Segment Start: Records shown

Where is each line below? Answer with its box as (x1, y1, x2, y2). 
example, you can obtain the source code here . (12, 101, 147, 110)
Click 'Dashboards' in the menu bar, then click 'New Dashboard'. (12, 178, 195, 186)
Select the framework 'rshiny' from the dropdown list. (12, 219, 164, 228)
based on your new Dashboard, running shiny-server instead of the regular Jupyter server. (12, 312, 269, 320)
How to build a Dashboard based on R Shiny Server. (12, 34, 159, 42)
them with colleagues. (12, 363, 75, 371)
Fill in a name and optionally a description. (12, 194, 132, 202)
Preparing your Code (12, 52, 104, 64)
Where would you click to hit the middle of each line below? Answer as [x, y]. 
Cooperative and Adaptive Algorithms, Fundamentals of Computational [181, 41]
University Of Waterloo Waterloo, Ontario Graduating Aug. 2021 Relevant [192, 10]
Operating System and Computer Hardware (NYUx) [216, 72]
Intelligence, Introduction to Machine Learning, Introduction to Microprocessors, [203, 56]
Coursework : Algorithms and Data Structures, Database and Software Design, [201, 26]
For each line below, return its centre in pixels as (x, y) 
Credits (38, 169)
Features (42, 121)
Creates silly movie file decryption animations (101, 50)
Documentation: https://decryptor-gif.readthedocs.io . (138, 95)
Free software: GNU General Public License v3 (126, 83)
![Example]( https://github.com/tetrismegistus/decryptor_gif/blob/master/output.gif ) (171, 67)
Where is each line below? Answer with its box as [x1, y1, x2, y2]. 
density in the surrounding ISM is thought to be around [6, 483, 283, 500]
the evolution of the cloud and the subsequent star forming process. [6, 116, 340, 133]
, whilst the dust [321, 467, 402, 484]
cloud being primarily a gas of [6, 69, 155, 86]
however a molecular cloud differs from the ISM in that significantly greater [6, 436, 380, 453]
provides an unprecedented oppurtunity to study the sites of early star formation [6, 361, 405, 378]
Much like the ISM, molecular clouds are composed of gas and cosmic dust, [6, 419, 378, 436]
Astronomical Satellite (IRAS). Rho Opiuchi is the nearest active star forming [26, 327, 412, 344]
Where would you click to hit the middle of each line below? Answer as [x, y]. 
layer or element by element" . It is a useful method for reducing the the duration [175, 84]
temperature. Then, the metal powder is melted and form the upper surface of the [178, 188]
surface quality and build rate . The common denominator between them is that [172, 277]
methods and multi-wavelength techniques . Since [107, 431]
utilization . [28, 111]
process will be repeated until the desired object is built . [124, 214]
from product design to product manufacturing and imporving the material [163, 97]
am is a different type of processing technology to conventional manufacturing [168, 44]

Segment End: Records shown

What is needed:
Look for the string "each" in the entries above. Copy every line that has it.

Response to this exercise:
Where is each line below? Answer with its box as (x1, y1, x2, y2). 
Where would you click to hit the middle of each line below? Answer as [x, y]. 
For each line below, return its centre in pixels as (x, y) 
Where is each line below? Answer with its box as [x1, y1, x2, y2]. 
Where would you click to hit the middle of each line below? Answer as [x, y]. 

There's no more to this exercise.